Everyone who manufactures electronic devices that includes some kind of CPU (hard drive manufacturers, cell phone manufacturers, GPU manufacturers, etc) -- they're all paying some royalty to someone for that CPU, even if they designed it themselves. Eliminating those royalties is a great way to get ahead because you can take $1 out of your bottom line -- if you're shipping 100k or 10 mil devices this year, that's definitely worth the design effort. It's this marketplace that is fueling RISC-V.
> ... this can be a success ...
I have no doubt that RISC-V will succeed in the microcontroller/embedded device space.
> ... realistic way out of the current IP misery with only closed hardware ...
I wonder, are you referring more to frustrations with things like Intel's ME or frustrations with devices that ship without documentation/open source software details? I fear that RISC-V will likely not change much in either space. Yes, it will lower the bar for new devices that can be fully open. And with fully open devices we could hopefully audit and trust them more. But I think change here will be very slow. The ultimate consumer of these devices just doesn't care much about fully open devices and it's extra work to shepherd open source software/hardware. I hope I'm just being too pessimistic.
It's true that there's folks like SiFive who are making boards that integrate RISC-V cores. They seem like they are ramping up to make general computer boards that would be pretty useful. But I doubt we'll see them end up in mass market desktop/laptop/server/tablet/etc devices any time soon.

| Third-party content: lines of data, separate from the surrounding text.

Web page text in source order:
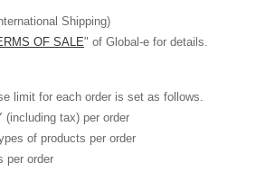
Shipping)
OF SALE" of Global-e for details.
limit for each order is set as follows.
(including tax) per order
of products per order
per order
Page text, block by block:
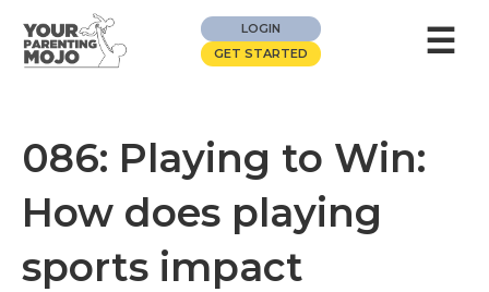
LOGIN
GET STARTED
☰
086: Playing to Win:
How does playing
sports impact
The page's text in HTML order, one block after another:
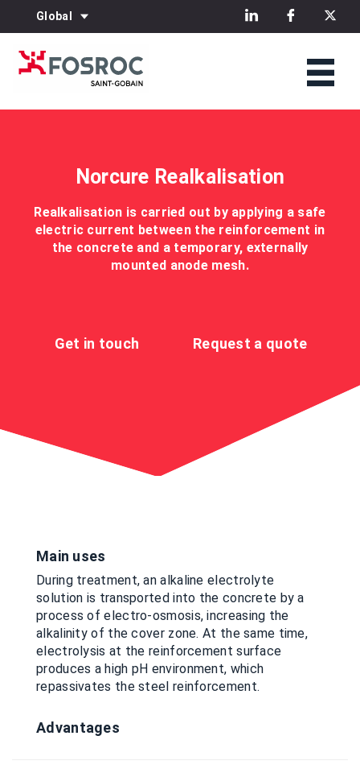
Global
Norcure Realkalisation
Realkalisation is carried out by applying a safe
electric current between the reinforcement in
the concrete and a temporary, externally
mounted anode mesh.
Get in touch Request a quote
Main uses
During treatment, an alkaline electrolyte
solution is transported into the concrete by a
process of electro-osmosis, increasing the
alkalinity of the cover zone. At the same time,
electrolysis at the reinforcement surface
produces a high pH environment, which
repassivates the steel reinforcement.
Advantages
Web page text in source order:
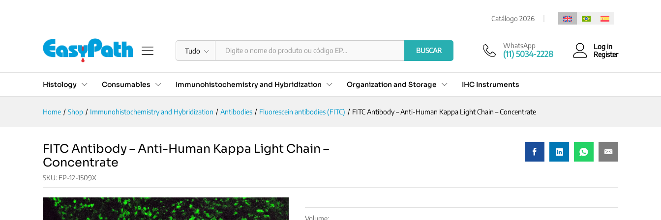
Catálogo 2026
Tudo BUSCAR
WhatsApp
(11) 5034-2228
Log in
Register
Histology Consumables Immunohistochemistry and Hybridization Organization and Storage IHC Instruments
Home / Shop / Immunohistochemistry and Hybridization / Antibodies / Fluorescein antibodies (FITC) / FITC Antibody – Anti-Human Kappa Light Chain – Concentrate
FITC Antibody – Anti-Human Kappa Light Chain –
Concentrate
SKU: EP-12-1509X
Volume:
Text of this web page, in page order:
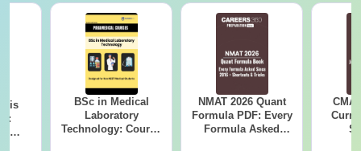
BSc in Medical
Laboratory
Technology: Course
NMAT 2026 Quant
Formula PDF: Every
Formula Asked
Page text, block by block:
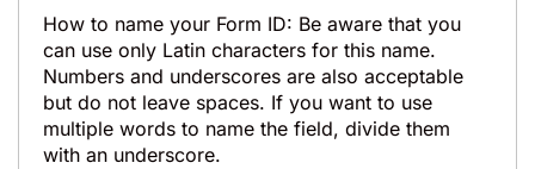
How to name your Form ID: Be aware that you
can use only Latin characters for this name.
Numbers and underscores are also acceptable
but do not leave spaces. If you want to use
multiple words to name the field, divide them
with an underscore.
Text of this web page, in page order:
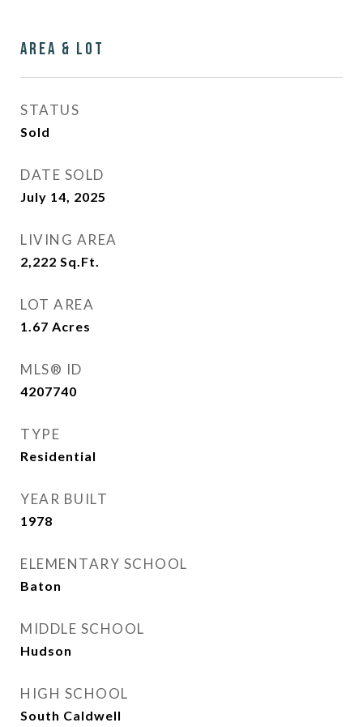
Area & Lot
STATUS
Sold
DATE SOLD
July 14, 2025
LIVING AREA
2,222 Sq.Ft.
LOT AREA
1.67 Acres
MLS® ID
4207740
TYPE
Residential
YEAR BUILT
1978
ELEMENTARY SCHOOL
Baton
MIDDLE SCHOOL
Hudson
HIGH SCHOOL
South Caldwell
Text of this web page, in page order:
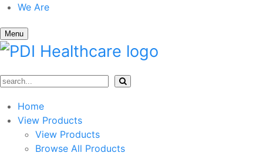
We Are
Menu
Home
View Products
View Products
Browse All Products
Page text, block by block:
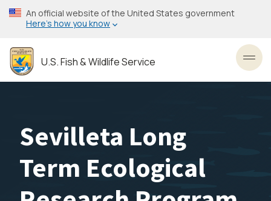
Skip
to
content
An official website of the United States government
Here’s how you know
U.S. Fish & Wildlife Service
Sevilleta Long
Term Ecological
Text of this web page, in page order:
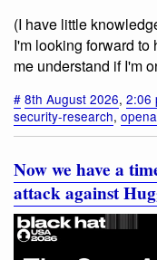
(I have little
I'm looking forward
me understand if I'm
# 8th August 2026, 2:06
security-research,
Now we have a
attack against
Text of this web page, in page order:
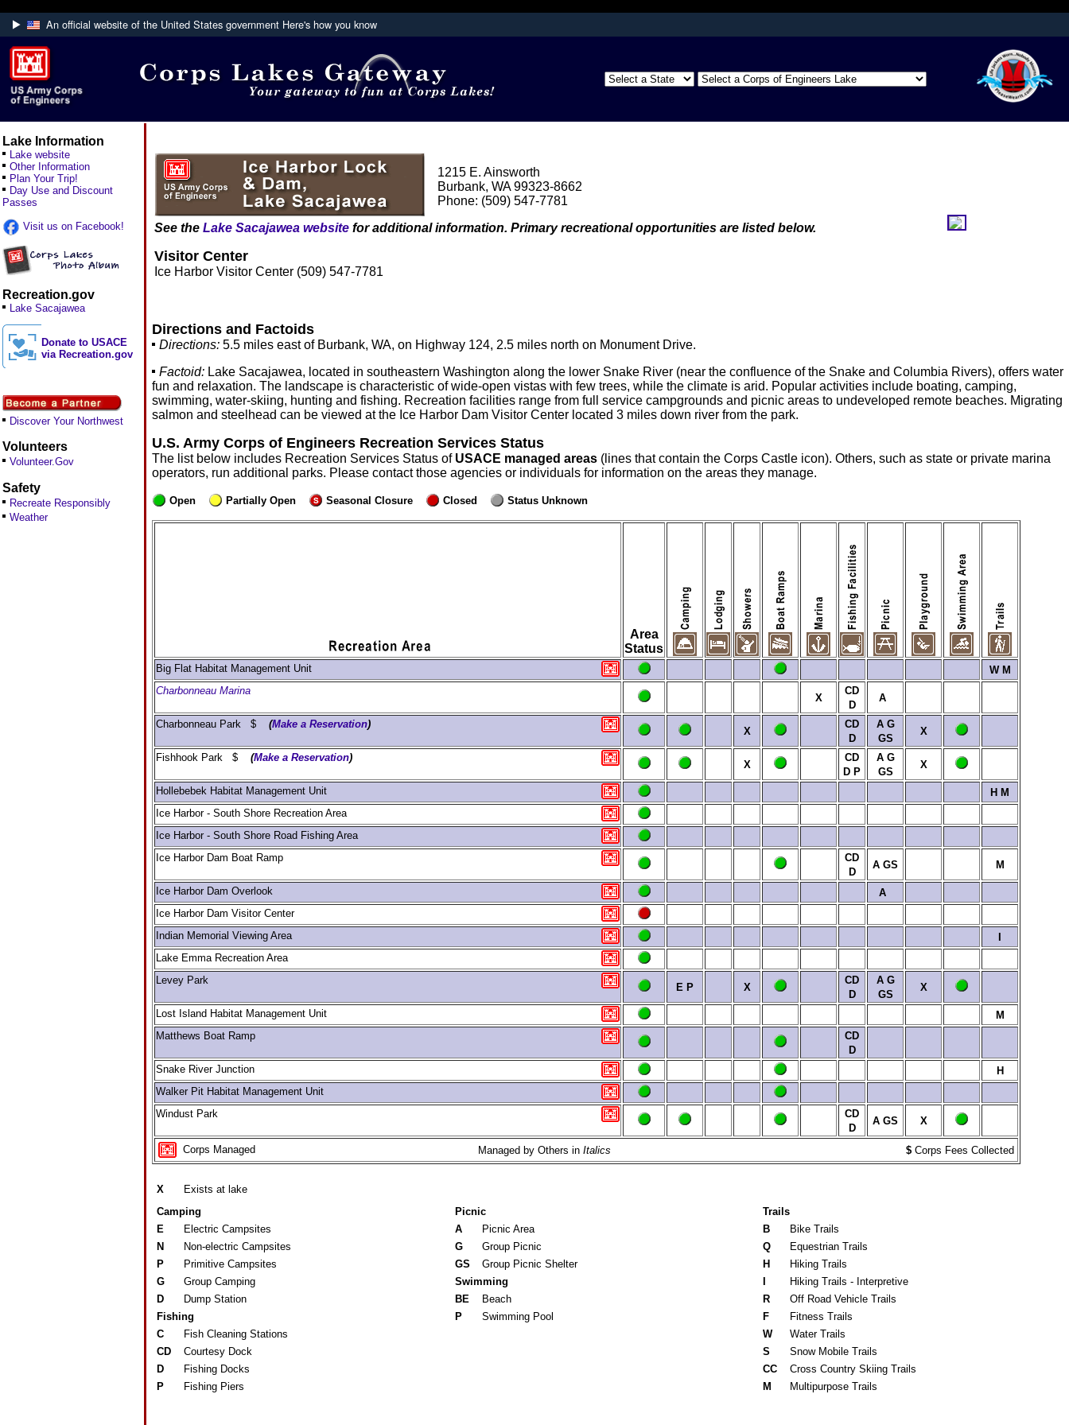
An official website of the United States government Here's how you know
website belongs to an official U.S. Department of
Defense organization.
the .mil website. Share sensitive information only on official,
Lake Information
Lake website
Other Information
Plan Your Trip!
Day Use and Discount
Passes
Visit us on Facebook!
Recreation.gov
Lake Sacajawea
Donate to USACE
via Recreation.gov
Discover Your Northwest
Volunteers
Volunteer.Gov
Safety
Recreate Responsibly
Weather
1215 E. Ainsworth
Burbank, WA 99323-8662
Phone: (509) 547-7781
See the Lake Sacajawea website for additional information. Primary recreational opportunities are listed below.
Visitor Center
Ice Harbor Visitor Center (509) 547-7781
Directions and Factoids
Directions: 5.5 miles east of Burbank, WA, on Highway 124, 2.5 miles north on Monument Drive.
Factoid: Lake Sacajawea, located in southeastern Washington along the lower Snake River (near the confluence of the Snake and Columbia Rivers), offers water
fun and relaxation. The landscape is characteristic of wide-open vistas with few trees, while the climate is arid. Popular activities include boating, camping,
swimming, water-skiing, hunting and fishing. Recreation facilities range from full service campgrounds and picnic areas to undeveloped remote beaches. Migrating
salmon and steelhead can be viewed at the Ice Harbor Dam Visitor Center located 3 miles down river from the park.
U.S. Army Corps of Engineers Recreation Services Status
The list below includes Recreation Services Status of USACE managed areas (lines that contain the Corps Castle icon). Others, such as state or private marina
operators, run additional parks. Please contact those agencies or individuals for information on the areas they manage.
Open Partially Open Seasonal Closure Closed Status Unknown
Area
Status
Big Flat Habitat Management Unit W M
Charbonneau Marina
X
CD
D
A
Charbonneau Park $ (Make a Reservation)
X
CD
D
A G
GS
X
Fishhook Park $ (Make a Reservation)
X
CD
D P
A G
GS
X
Hollebebek Habitat Management Unit H M
Ice Harbor - South Shore Recreation Area
Ice Harbor - South Shore Road Fishing Area
Ice Harbor Dam Boat Ramp
CD
D
A GS M
Ice Harbor Dam Overlook
A
Ice Harbor Dam Visitor Center
Indian Memorial Viewing Area
Lake Emma Recreation Area
Levey Park
E P X
CD
D
A G
GS
X
Lost Island Habitat Management Unit
M
Matthews Boat Ramp
CD
D
Snake River Junction
H
Walker Pit Habitat Management Unit
Windust Park
CD
D
A GS X
Corps Managed Managed by Others in Italics $ Corps Fees Collected
X
Exists at lake
Camping
E
Electric Campsites
N
Non-electric Campsites
P
Primitive Campsites
G
Group Camping
D
Dump Station
Fishing
C
Fish Cleaning Stations
CD
Courtesy Dock
D
Fishing Docks
P
Fishing Piers
Picnic
A
Picnic Area
G
Group Picnic
GS
Group Picnic Shelter
Swimming
BE
Beach
P
Swimming Pool
Trails
B
Bike Trails
Q
Equestrian Trails
H
Hiking Trails
Hiking Trails - Interpretive
R
Off Road Vehicle Trails
F
Fitness Trails
W
Water Trails
S
Snow Mobile Trails
CC
Cross Country Skiing Trails
M
Multipurpose Trails
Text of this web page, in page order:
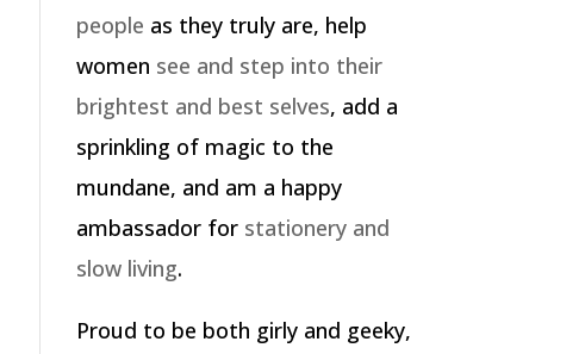
people as they truly are, help
women see and step into their
brightest and best selves, add a
sprinkling of magic to the
mundane, and am a happy
ambassador for stationery and
slow living.
Proud to be both girly and geeky,
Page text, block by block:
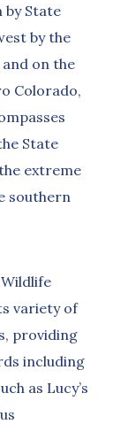
State
by the
on the
Colorado,
State
extreme
southern
variety of
providing
including
as Lucy’s
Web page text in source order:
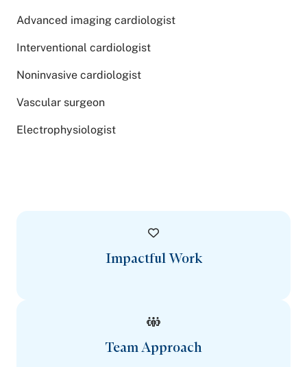
Advanced imaging cardiologist
Interventional cardiologist
Noninvasive cardiologist
Vascular surgeon
Electrophysiologist
Impactful Work
Team Approach
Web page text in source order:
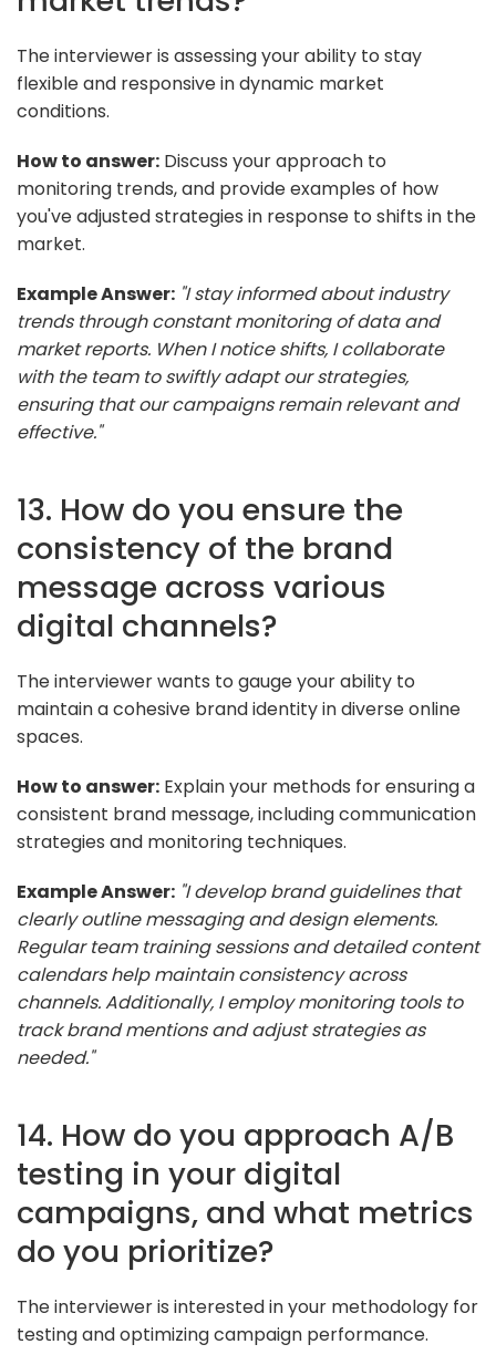
The interviewer is assessing your ability to stay
flexible and responsive in dynamic market
conditions.
How to answer: Discuss your approach to
monitoring trends, and provide examples of how
you've adjusted strategies in response to shifts in the
market.
Example Answer: "I stay informed about industry
trends through constant monitoring of data and
market reports. When I notice shifts, I collaborate
with the team to swiftly adapt our strategies,
ensuring that our campaigns remain relevant and
effective."
13. How do you ensure the
consistency of the brand
message across various
digital channels?
The interviewer wants to gauge your ability to
maintain a cohesive brand identity in diverse online
spaces.
How to answer: Explain your methods for ensuring a
consistent brand message, including communication
strategies and monitoring techniques.
Example Answer: "I develop brand guidelines that
clearly outline messaging and design elements.
Regular team training sessions and detailed content
calendars help maintain consistency across
channels. Additionally, I employ monitoring tools to
track brand mentions and adjust strategies as
needed."
14. How do you approach A/B
testing in your digital
campaigns, and what metrics
do you prioritize?
The interviewer is interested in your methodology for
testing and optimizing campaign performance.

I fully agree, but as Hacker News is a hotbed of pedantry, I must point out that a royalty of $1 per device isn’t ”taking $1 out of your bottom line”: it’s taking $1 out of your unit contribution, and simply adding all those dollar-per-unit x units back in does not add number-of-units$ back into your bottom line (because of tax effects).
Also, forfeit and bulk contracts mean that firms pay less than unit cost per unit, but probably don’t have the flexibility of starting to save right away as they gradually phase away. Also, the reaction by existing IP owners (ARM?) will be punitive, i.e, will involve hiking residual amounts on those who adopt a policy of moving away, on the pretext of low units, and with the hidden but transparent aim of favouring producers that are staying ’faithful’ to them.
That $1 you pay to other IP companies, like Arm, gives you access to a fully verified design with support from the best engineers in the field. And those companies want you to succeed because they will only those royalties if your device reaches the market.
By saving that $1 and by not buying IP from other, you will need to invest it in time, in engineers, in know-how, in support, in verification and so on, all by yourself.
It might not necessarily be a good cost-benefit situation.
The IP academics keep making on the cheap is always compared to ARM cores in similar class to prove them out. They always come out superior. So, Im doubting best engineers or product. Since they do have good engineers, ARM must be intentionally underdoing their designs to maximize their cash or something. Maybe make a lot of them. Idk how much IP they actually have.
I agree it's beneficial that it's already silicon-proven by time most customers get it. The biggest selling point, though, was what ARM themselves said when open ISA topic first came up: the massive ecosystem, esp software and dev tools, makes the licensing worth the money. Im not sure how true that is. Probably varies a lot depending on who is using it but might be true for many. RISC-V needs to get its ecosystem super-strong to challenge ARM in general sense on top of pre-proven IP customers can trust. Ecosystem is the bigger issue, though.
I like to point out the difference between having the best engineers money can buy versus having the best engineers no money can buy.
People who work in open source software are usually the second kind. I expect open hardware to attract people with the same motivation to push boundaries regardless of any other factor.
There are some natural limits on how open cutting edge semiconductors can be, particularly at the foundry/process level. As foundries start more or less giving up on smaller features (at least in silicon), I think we'll see more opportunities for openness at that level.
If the foundry stands to gain more by publishing the price list, cell library, and toolchain than they do by keeping it secret, that'll be the time for it to happen.